Synopsis
Fifteen-year-old Matt Gratton and his two best friends, Coop and Sean, always set themselves a summertime goal. This year’s? To see a real-live naked girl for the first time. But this mission impossible starts to look easy in comparison to Matt’s other challenge: to swim the 100-yard butterfly and impress the gorgeous Kelly West.
![swim_the_fly_uk[1]](http://benfalk.net/wp-content/uploads/2011/12/swim_the_fly_uk1-195x300.jpg)
Ben’s Review
As someone of the male persuasion, it’s always pleasing when a book of the non-action, non-supernatural variety about teen boys plops through the letterbox. Amazingly, despite the success on-screen of The Inbetweeners, Superbad et al., the YA male-skewed comic novel still continues to be a rarity, particularly in this country, where it’s practically non-existent. One male YA author told me that his comic boy novels are mostly read by girls anyway, which is probably why publishers aren’t all that keen.
Swim The Fly is by an American author (who lives in Canada) and it’s certainly a valiant stab at sating the appetites of those who wish their male protagonists to be average kids, rather than ones affected by illness, bereavement or vampirism.
The central trio of friends feel real and while the conceit is something we’ve seen a million times before (kid gets good at something to snog the girl of his dreams), there’s a reason it’s a format revisited over and over again. It works dramatically.
Where author Don Calame (a former Hollywood scriptwriter) falls down is in his throwaway handling of Kelly West, the perfect woman protagonist Matt is supposed to be changing his life for. She doesn’t feel real and you never get a sense that a relationship is ever on the cards. She’s immediately cast as a superficial buffoon, which you can get away with in a movie, but not in a 300-plus page novel.
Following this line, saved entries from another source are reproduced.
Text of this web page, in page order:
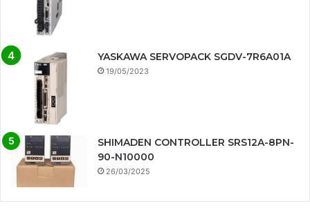
YASKAWA SERVOPACK SGDV-7R6A01A
19/05/2023
SHIMADEN CONTROLLER SRS12A-8PN-
90-N10000
26/03/2025
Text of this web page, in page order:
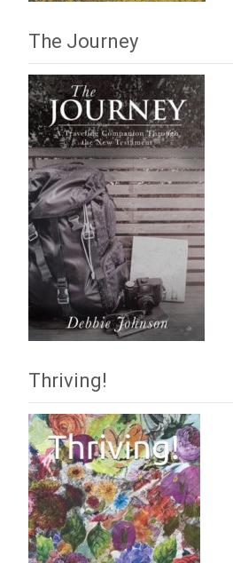
The Journey
Thriving!
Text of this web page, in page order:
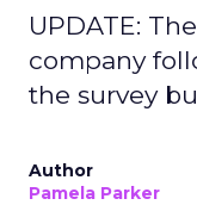
UPDATE:
company
the survey
Author
Pamela Parker
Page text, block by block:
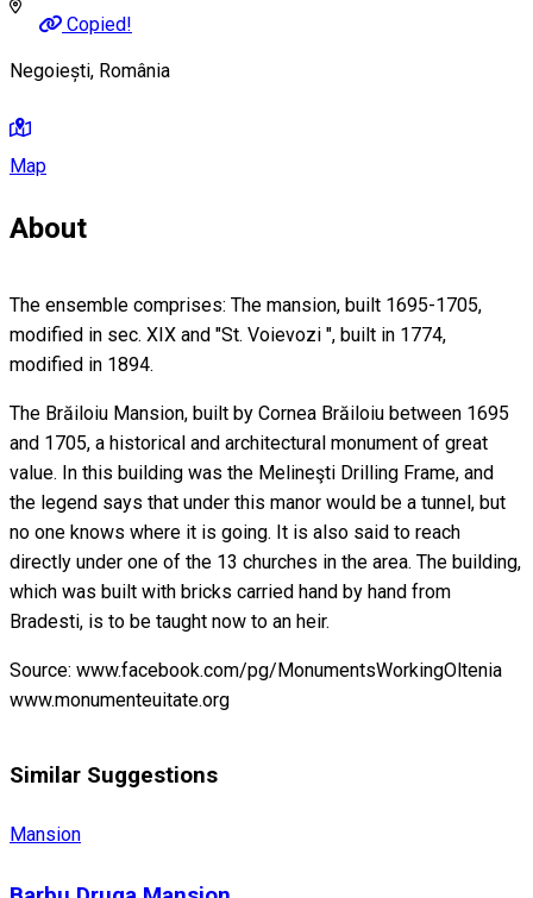
Copied!
Negoiești, România
Map
About
The ensemble comprises: The mansion, built 1695-1705,
modified in sec. XIX and "St. Voievozi ", built in 1774,
modified in 1894.
The Brăiloiu Mansion, built by Cornea Brăiloiu between 1695
and 1705, a historical and architectural monument of great
value. In this building was the Melineşti Drilling Frame, and
the legend says that under this manor would be a tunnel, but
no one knows where it is going. It is also said to reach
directly under one of the 13 churches in the area. The building,
which was built with bricks carried hand by hand from
Bradesti, is to be taught now to an heir.
Source: www.facebook.com/pg/MonumentsWorkingOltenia
www.monumenteuitate.org
Similar Suggestions
Mansion
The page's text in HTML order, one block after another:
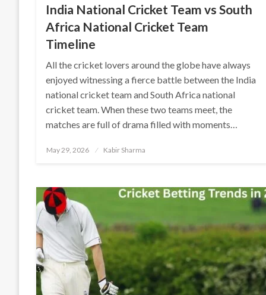
India National Cricket Team vs South
Africa National Cricket Team
Timeline
All the cricket lovers around the globe have always
enjoyed witnessing a fierce battle between the India
national cricket team and South Africa national
cricket team. When these two teams meet, the
matches are full of drama filled with moments…
Posted
May 29, 2026 Kabir Sharma
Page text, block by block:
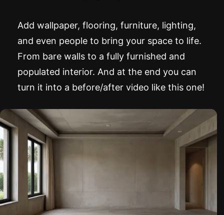
Add wallpaper, flooring, furniture, lighting,
and even people to bring your space to life.
From bare walls to a fully furnished and
populated interior. And at the end you can
turn it into a before/after video like this one!
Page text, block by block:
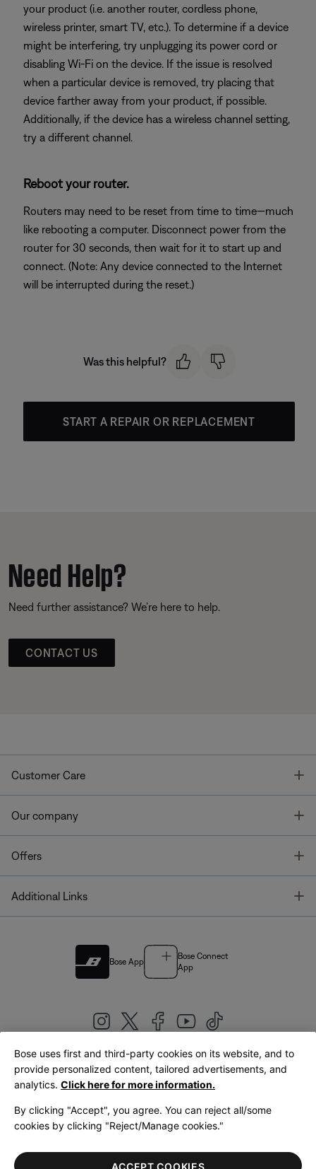
your product (i.e. another router, cordless phone,
wireless printer, smart TV, etc.). To determine if a device
might be interfering, try unplugging its power cord or
disabling Wi-Fi on the device. If the issue is resolved
when a particular device is removed, try placing that
device farther away from your product, if possible.
Additionally, if the device has a wireless channel setting,
try a different channel.
Reboot your router.
Routers may need to be reset from time to time—much
like rebooting a computer. Disconnect power from the
router for 30 seconds, then wait for it to start up and
connect. (Note: Any device connected to the Internet
will be interrupted during the reset.)
Was this helpful?
START A REPAIR OR REPLACEMENT
Need Help?
Need further assistance? We’re here to help.
CONTACT US
Customer Care
Our company
Offers
Additional Links
Bose App
Bose Connect
App
United Kingdom|English
LegalPrivacy PolicyAccessibilityCookies NoticeTerms of Sale
Terms of Use
Bose uses first and third-party cookies on its website, and to
provide personalized content, tailored advertisements, and
analytics. Click here for more information.
By clicking "Accept", you agree. You can reject all/some
cookies by clicking "Reject/Manage cookies."
ACCEPT COOKIES
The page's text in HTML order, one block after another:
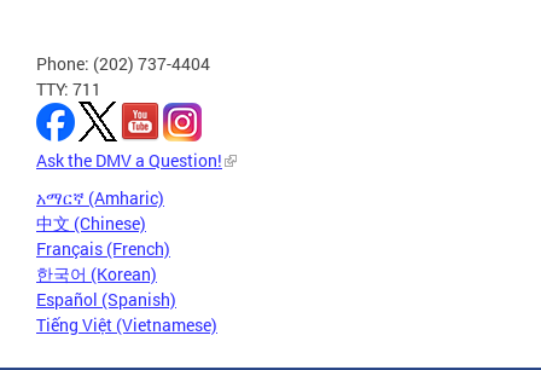
Phone: (202) 737-4404
TTY: 711
Ask the DMV a Question!
አማርኛ (Amharic)
中文 (Chinese)
Français (French)
한국어 (Korean)
Español (Spanish)
Tiếng Việt (Vietnamese)
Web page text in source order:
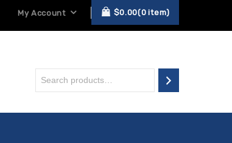
My Account $0.00 0 item
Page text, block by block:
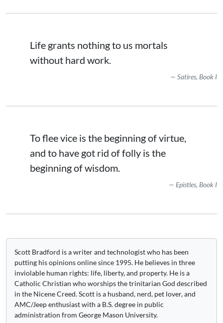
Life grants nothing to us mortals
without hard work.
Satires, Book I
To flee vice is the beginning of virtue,
and to have got rid of folly is the
beginning of wisdom.
Epistles, Book I
Scott Bradford is a writer and technologist who has been
putting his opinions online since 1995. He believes in three
inviolable human rights: life, liberty, and property. He is a
Catholic Christian who worships the trinitarian God described
in the Nicene Creed. Scott is a husband, nerd, pet lover, and
AMC/Jeep enthusiast with a B.S. degree in public
administration from George Mason University.
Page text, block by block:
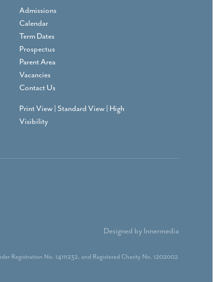
Admissions
Calendar
Term Dates
Prospectus
Parent Area
Vacancies
Contact Us
Print View |Standard View High
Visibility
Designed by Innermedia
Registration No. 14111232, and Registered Charity No. 1202002
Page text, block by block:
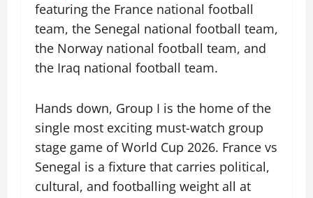
featuring the France national football
team, the Senegal national football team,
the Norway national football team, and
the Iraq national football team.
Hands down, Group I is the home of the
single most exciting must-watch group
stage game of World Cup 2026. France vs
Senegal is a fixture that carries political,
cultural, and footballing weight all at
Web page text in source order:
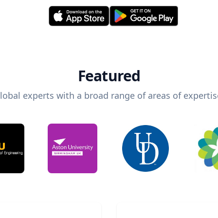
Featured
experts with a broad range of areas of
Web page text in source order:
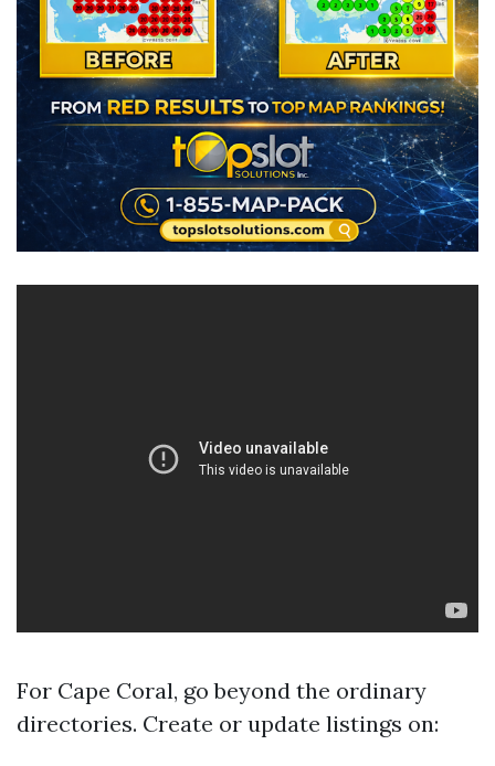
For Cape Coral, go beyond the ordinary
directories. Create or update listings on:
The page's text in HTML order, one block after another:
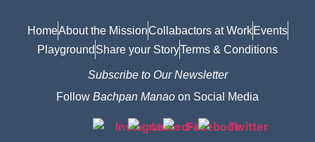
HomeAbout the MissionCollabactors at Work Events
Playground Share your StoryTerms & Conditions
Subscribe to Our Newsletter
Follow Bachpan Manao on Social Media
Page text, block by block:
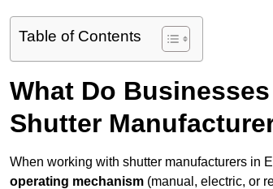
Table of Contents
What Do
Shutter
When working with shutter manufacturers in
operating mechanism (manual, electric, or
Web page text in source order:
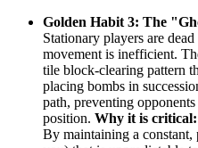
Golden Habit 3: The
Stationary players are
movement is inefficient.
tile block-clearing pattern
placing bombs in
path, preventing
position. Why it is critical:
By maintaining a constant,
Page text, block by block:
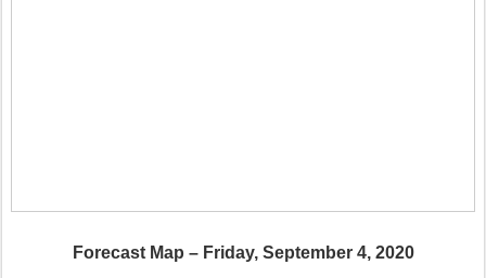
Forecast Map – Friday, September 4, 2020
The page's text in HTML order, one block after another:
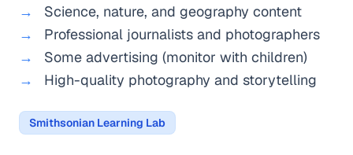
Science, nature, and geography content
Professional journalists and photographers
Some advertising (monitor with children)
High-quality photography and storytelling
Smithsonian Learning Lab
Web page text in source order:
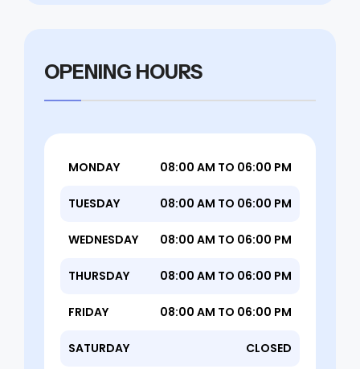
OPENING HOURS
MONDAY 08:00 AM TO 06:00 PM
TUESDAY 08:00 AM TO 06:00 PM
WEDNESDAY 08:00 AM TO 06:00 PM
THURSDAY 08:00 AM TO 06:00 PM
FRIDAY 08:00 AM TO 06:00 PM
SATURDAY CLOSED
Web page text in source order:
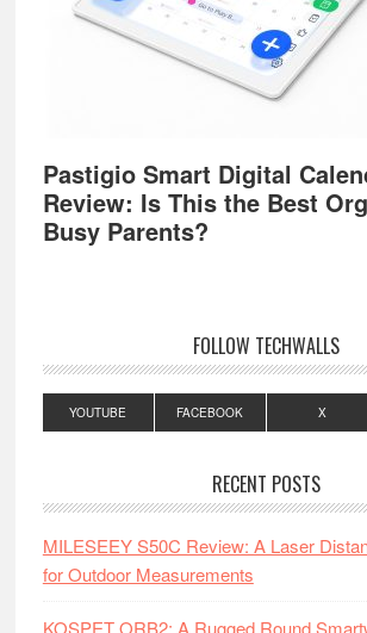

Personally, I didn’t find it all that funny, despite my penchant for toilet humour (of which there is plenty). And there’s a sense Calame is throwing too many ideas at the wall and seeing what sticks, rather than trying to get into the heads of these characters. That’s why the banter works, but the emotions don’t.
Ultimately, that’s the difference between a decent romp, which this is – and something a little more impactful. Still, it’s the author’s first go and it’ll be interesting to see where he heads.